**Goal of the exercise**
Please return all of the records verbatim, with the pictures omitted.

**Records for this task**
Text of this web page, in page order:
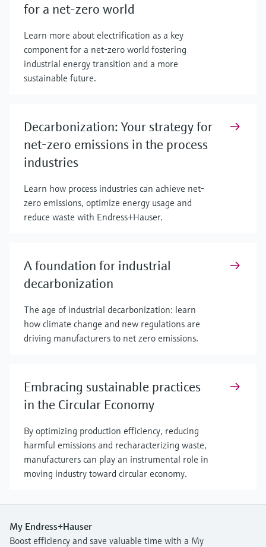
for a net-zero world
Learn more about electrification as a key
component for a net-zero world fostering
industrial energy transition and a more
sustainable future.
Decarbonization: Your strategy for
net-zero emissions in the process
industries
Learn how process industries can achieve net-
zero emissions, optimize energy usage and
reduce waste with Endress+Hauser.
A foundation for industrial
decarbonization
The age of industrial decarbonization: learn
how climate change and new regulations are
driving manufacturers to net zero emissions.
Embracing sustainable practices
in the Circular Economy
By optimizing production efficiency, reducing
harmful emissions and recharacterizing waste,
manufacturers can play an instrumental role in
moving industry toward circular economy.
My Endress+Hauser
Boost efficiency and save valuable time with a My
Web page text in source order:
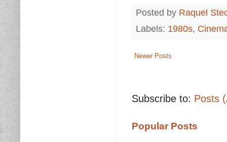
Posted by Raquel
Labels: 1980s,
Newer Posts
Subscribe to: Posts
Popular Posts
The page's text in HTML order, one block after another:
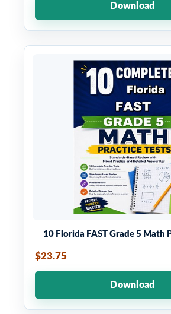
Download
10 Florida FAST Grade 5 Math
$23.75
Download
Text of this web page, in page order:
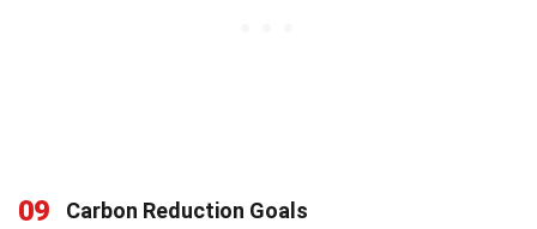
09
Carbon Reduction Goals
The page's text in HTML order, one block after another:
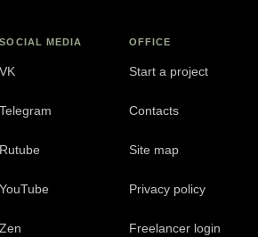
SOCIAL MEDIA
VK
Telegram
Rutube
YouTube
Zen
OFFICE
Start a project
Contacts
Site map
Privacy policy
Freelancer login
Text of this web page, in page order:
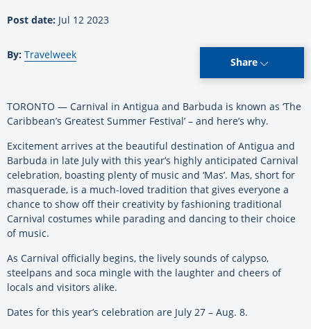
Post date: Jul 12 2023
By: Travelweek
Share
TORONTO — Carnival in Antigua and Barbuda is known as ‘The
Caribbean’s Greatest Summer Festival’ – and here’s why.
Excitement arrives at the beautiful destination of Antigua and
Barbuda in late July with this year’s highly anticipated Carnival
celebration, boasting plenty of music and ‘Mas’. Mas, short for
masquerade, is a much-loved tradition that gives everyone a
chance to show off their creativity by fashioning traditional
Carnival costumes while parading and dancing to their choice
of music.
As Carnival officially begins, the lively sounds of calypso,
steelpans and soca mingle with the laughter and cheers of
locals and visitors alike.
Dates for this year’s celebration are July 27 – Aug. 8.
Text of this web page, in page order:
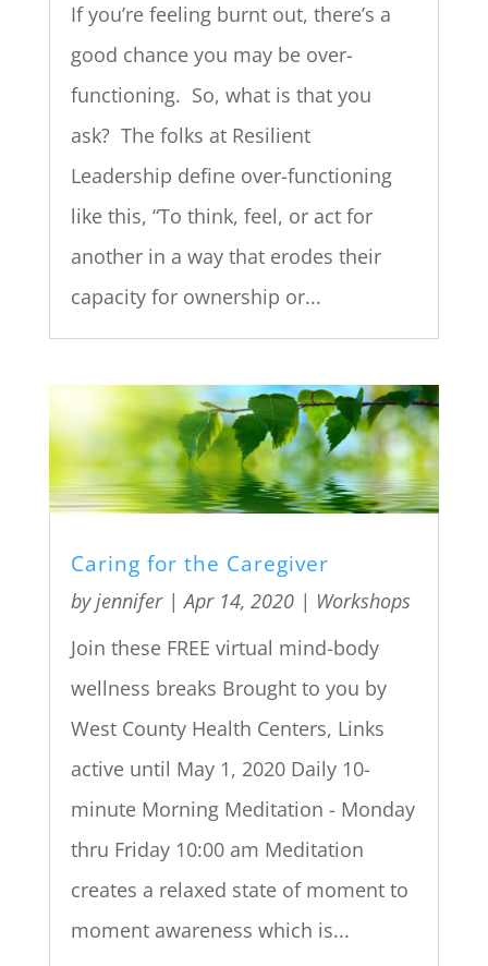
If you’re feeling burnt out, there’s a
good chance you may be over-
functioning. So, what is that you
ask? The folks at Resilient
Leadership define over-functioning
like this, “To think, feel, or act for
another in a way that erodes their
capacity for ownership or...
Caring for the Caregiver
byjennifer|Apr 14, 2020| Workshops
Join these FREE virtual mind-body
wellness breaks Brought to you by
West County Health Centers, Links
active until May 1, 2020 Daily 10-
minute Morning Meditation - Monday
thru Friday 10:00 am Meditation
creates a relaxed state of moment to
moment awareness which is...
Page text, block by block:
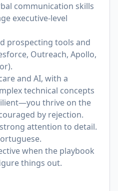
communication skills
executive-level
prospecting tools and
Outreach, Apollo,
and AI, with a
technical concepts
thrive on the
by rejection.
attention to detail.
when the playbook
things out.

**Exercise result**
Text of this web page, in page order:
for a net-zero world
Learn more about electrification as a key
component for a net-zero world fostering
industrial energy transition and a more
sustainable future.
Decarbonization: Your strategy for
net-zero emissions in the process
industries
Learn how process industries can achieve net-
zero emissions, optimize energy usage and
reduce waste with Endress+Hauser.
A foundation for industrial
decarbonization
The age of industrial decarbonization: learn
how climate change and new regulations are
driving manufacturers to net zero emissions.
Embracing sustainable practices
in the Circular Economy
By optimizing production efficiency, reducing
harmful emissions and recharacterizing waste,
manufacturers can play an instrumental role in
moving industry toward circular economy.
My Endress+Hauser
Boost efficiency and save valuable time with a My
Web page text in source order:
Posted by Raquel
Labels: 1980s,
Newer Posts
Subscribe to: Posts
Popular Posts
The page's text in HTML order, one block after another:
Download
10 Florida FAST Grade 5 Math
$23.75
Download
Text of this web page, in page order:
09
Carbon Reduction Goals
The page's text in HTML order, one block after another:
SOCIAL MEDIA
VK
Telegram
Rutube
YouTube
Zen
OFFICE
Start a project
Contacts
Site map
Privacy policy
Freelancer login
Text of this web page, in page order:
Post date: Jul 12 2023
By: Travelweek
Share
TORONTO — Carnival in Antigua and Barbuda is known as ‘The
Caribbean’s Greatest Summer Festival’ – and here’s why.
Excitement arrives at the beautiful destination of Antigua and
Barbuda in late July with this year’s highly anticipated Carnival
celebration, boasting plenty of music and ‘Mas’. Mas, short for
masquerade, is a much-loved tradition that gives everyone a
chance to show off their creativity by fashioning traditional
Carnival costumes while parading and dancing to their choice
of music.
As Carnival officially begins, the lively sounds of calypso,
steelpans and soca mingle with the laughter and cheers of
locals and visitors alike.
Dates for this year’s celebration are July 27 – Aug. 8.
Text of this web page, in page order:
If you’re feeling burnt out, there’s a
good chance you may be over-
functioning. So, what is that you
ask? The folks at Resilient
Leadership define over-functioning
like this, “To think, feel, or act for
another in a way that erodes their
capacity for ownership or...
Caring for the Caregiver
byjennifer|Apr 14, 2020| Workshops
Join these FREE virtual mind-body
wellness breaks Brought to you by
West County Health Centers, Links
active until May 1, 2020 Daily 10-
minute Morning Meditation - Monday
thru Friday 10:00 am Meditation
creates a relaxed state of moment to
moment awareness which is...
Page text, block by block:
communication skills
executive-level
prospecting tools and
Outreach, Apollo,
and AI, with a
technical concepts
thrive on the
by rejection.
attention to detail.
when the playbook
things out.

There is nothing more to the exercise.